Next Generation Software and Hardware Architecture Collaborative Optimization Revealed

Background

In August 2020, Function Compute (FC) added an innovative way to deploy functions in container mirror images. In December 2020, AWS Lambda held re:Invent. In June 2021, other domestic FaaS providers also announced a blockbuster feature allowing FaaS to support containers. Cold start has always been a pain point for FaaS. After the introduction of container mirror are dozens of times larger than the code compression packages, cold start deterioration has become the biggest concern for developers.

In the design phase of supporting container mirroring, Function Compute (FC) decided to make developers' experience using mirror image as if it were a code package (second-level resiliency), maintaining both ease of use and the ultimate resiliency of FaaS. Therefore, users no longer struggle with choices. The ideal user experience is that function calls can hardly feel the additional consumption of delay caused by the remote transmission of mirror data.

Optimizing mirror image acceleration cold start is divided into two methods: reducing the absolute delay and reducing the probability of cold start. Since the container mirror image was launched, we have used image acceleration technology to reduce the absolute latency in stages. This article introduces the use of Function Compute next-generation IaaS base to help reduce the absolute delay and the cold start frequency.

Optimization History

Take a mirror image as an example

First Generation Architecture: ECS Virtual Machine

Phase 1 (March 2021): Load on Demand, Reduce Data Transmission Service

Previously, the problem was the internal data of the mirror image was fully pulled before the image was started.
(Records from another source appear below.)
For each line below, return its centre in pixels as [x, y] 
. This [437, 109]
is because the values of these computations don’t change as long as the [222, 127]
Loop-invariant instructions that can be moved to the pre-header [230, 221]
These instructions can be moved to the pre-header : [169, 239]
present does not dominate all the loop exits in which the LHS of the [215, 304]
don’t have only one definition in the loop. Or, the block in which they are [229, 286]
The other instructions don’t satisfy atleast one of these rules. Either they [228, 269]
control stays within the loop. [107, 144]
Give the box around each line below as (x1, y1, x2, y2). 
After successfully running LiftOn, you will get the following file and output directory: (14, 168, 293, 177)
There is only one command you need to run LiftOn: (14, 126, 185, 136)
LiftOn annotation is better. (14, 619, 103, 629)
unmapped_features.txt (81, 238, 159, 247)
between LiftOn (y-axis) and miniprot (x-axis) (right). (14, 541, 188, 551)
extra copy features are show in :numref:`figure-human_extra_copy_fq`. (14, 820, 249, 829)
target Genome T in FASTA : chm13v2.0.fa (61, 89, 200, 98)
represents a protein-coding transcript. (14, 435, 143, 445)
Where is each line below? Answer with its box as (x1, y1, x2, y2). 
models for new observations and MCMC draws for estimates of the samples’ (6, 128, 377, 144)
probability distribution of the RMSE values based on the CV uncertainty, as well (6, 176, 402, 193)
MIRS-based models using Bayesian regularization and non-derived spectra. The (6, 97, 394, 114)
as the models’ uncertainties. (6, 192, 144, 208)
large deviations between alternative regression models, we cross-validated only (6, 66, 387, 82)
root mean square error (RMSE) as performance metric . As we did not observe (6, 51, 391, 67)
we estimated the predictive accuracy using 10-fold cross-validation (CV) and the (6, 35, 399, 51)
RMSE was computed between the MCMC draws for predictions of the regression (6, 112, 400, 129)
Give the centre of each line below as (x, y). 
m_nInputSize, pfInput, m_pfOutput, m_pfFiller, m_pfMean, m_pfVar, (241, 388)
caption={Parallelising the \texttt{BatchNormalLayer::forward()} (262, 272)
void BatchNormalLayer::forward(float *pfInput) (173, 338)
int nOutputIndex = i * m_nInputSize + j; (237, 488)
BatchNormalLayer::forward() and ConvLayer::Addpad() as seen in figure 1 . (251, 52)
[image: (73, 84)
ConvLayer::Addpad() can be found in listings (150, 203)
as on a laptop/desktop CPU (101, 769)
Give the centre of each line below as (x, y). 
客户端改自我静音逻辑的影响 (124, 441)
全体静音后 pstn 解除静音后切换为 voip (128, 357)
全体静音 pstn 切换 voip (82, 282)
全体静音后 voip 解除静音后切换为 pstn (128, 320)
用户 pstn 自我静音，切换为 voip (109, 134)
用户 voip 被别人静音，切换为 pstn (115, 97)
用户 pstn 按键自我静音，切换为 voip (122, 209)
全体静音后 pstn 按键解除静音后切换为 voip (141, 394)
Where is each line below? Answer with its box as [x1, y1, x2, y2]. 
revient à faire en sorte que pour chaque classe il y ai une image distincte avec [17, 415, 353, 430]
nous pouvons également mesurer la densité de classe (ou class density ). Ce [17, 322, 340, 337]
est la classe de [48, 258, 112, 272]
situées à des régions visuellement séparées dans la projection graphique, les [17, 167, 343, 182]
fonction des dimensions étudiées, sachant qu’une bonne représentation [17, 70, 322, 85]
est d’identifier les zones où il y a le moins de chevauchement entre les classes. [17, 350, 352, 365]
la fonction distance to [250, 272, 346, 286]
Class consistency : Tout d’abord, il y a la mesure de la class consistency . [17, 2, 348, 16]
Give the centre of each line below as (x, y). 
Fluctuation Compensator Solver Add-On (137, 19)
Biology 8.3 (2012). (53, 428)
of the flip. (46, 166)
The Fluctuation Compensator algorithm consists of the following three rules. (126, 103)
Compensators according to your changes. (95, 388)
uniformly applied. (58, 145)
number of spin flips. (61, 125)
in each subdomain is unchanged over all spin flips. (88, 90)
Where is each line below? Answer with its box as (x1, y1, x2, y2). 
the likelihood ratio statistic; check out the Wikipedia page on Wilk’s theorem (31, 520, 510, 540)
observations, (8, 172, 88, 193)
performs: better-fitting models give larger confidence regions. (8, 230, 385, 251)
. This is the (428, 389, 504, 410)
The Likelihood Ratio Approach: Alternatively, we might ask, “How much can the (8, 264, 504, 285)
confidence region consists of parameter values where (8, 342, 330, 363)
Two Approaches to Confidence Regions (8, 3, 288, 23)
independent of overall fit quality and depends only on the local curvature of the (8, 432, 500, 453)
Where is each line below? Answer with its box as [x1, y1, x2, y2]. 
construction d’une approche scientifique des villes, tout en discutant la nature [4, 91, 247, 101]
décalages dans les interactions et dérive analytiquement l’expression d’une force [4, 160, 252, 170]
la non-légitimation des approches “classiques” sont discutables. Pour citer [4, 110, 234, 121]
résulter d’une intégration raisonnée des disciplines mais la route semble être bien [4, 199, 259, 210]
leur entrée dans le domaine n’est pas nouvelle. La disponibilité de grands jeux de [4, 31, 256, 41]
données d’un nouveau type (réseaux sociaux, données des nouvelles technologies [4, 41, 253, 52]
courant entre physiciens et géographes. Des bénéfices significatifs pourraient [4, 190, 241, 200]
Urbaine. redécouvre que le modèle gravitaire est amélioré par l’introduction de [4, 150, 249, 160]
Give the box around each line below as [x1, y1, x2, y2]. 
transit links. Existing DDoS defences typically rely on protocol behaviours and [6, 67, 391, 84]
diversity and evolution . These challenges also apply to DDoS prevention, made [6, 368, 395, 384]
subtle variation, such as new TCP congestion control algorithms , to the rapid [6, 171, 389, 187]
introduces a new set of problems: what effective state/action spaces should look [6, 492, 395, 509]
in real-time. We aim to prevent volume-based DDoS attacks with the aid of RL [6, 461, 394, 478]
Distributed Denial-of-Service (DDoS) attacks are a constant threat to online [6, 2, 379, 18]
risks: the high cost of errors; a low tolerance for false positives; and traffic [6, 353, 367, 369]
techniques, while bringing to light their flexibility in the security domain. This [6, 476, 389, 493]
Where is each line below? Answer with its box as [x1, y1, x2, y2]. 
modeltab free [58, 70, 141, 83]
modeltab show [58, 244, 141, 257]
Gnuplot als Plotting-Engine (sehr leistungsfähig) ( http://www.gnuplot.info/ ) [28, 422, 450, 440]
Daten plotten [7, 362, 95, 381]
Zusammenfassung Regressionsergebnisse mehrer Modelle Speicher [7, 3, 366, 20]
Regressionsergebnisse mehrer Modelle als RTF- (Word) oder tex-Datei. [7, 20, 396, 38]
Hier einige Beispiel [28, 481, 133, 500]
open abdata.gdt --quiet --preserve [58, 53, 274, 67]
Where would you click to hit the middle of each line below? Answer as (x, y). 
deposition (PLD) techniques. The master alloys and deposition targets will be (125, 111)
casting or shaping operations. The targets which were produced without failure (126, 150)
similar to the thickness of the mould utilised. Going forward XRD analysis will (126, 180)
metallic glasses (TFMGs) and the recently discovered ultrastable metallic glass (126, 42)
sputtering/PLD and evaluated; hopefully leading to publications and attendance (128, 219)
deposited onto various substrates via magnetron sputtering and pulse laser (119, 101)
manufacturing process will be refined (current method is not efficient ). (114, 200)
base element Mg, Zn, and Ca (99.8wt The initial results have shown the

As a result, useless mirror image data was downloaded completely, which took up too much preparation time. Therefore, our initial optimization direction is to ignore useless mirror data as much as possible to achieve on-demand loading. For this purpose, we achieve the technical details related to the improvement of the cold start of the Function Compute custom mirroring from minutes to seconds by omitting the time of pulling useless data by using the mirroring acceleration technology.

Phase 2 (June 2021): Record the I/O Track of the Container Instance Startup and Prefetch Mirror Image Data in Advance in Subsequent Instance Startup

We found that the I/O data access modes of function instances are highly consistent during container startup and initialization. According to the feature of the FaaS platform scheduling resources based on the application running mode, we recorded the desensitization data of the I/O trace when the function instance was started for the first time. In the subsequent instance startup, we used the trace data as a prompt to prefetch the mirror image data to the local in advance, reducing the cold start delay.

The preceding two acceleration optimizations reduce the absolute delay of cold start, but the traditional ECS VM will be recycled after being idle for some time. The cold start will be triggered again when a new machine is started again. Therefore, knowing how to reduce the frequency of cold start has become one of the key issues in the next stage.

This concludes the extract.